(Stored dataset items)

◇ ◇ ◇

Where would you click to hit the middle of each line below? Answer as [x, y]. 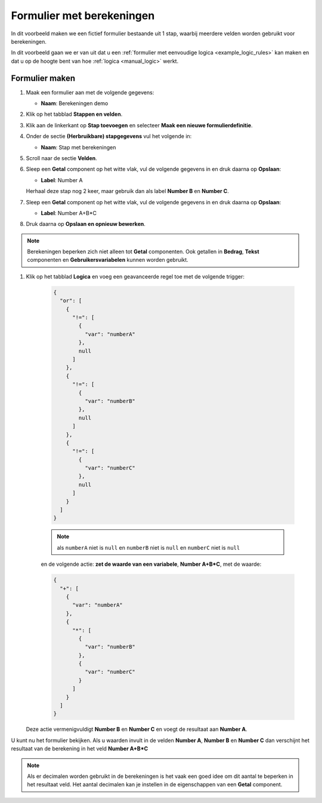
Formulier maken [43, 78]
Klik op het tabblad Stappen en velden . [74, 114]
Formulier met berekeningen [83, 16]
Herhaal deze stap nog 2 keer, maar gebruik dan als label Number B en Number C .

◇ ◇ ◇

AIM OF THE TASK: Only the lines of the data holding the string "Formulier" are wanted; copy each of them.

WRITTEN SOLUTION:
Formulier maken [43, 78]
Formulier met berekeningen [83, 16]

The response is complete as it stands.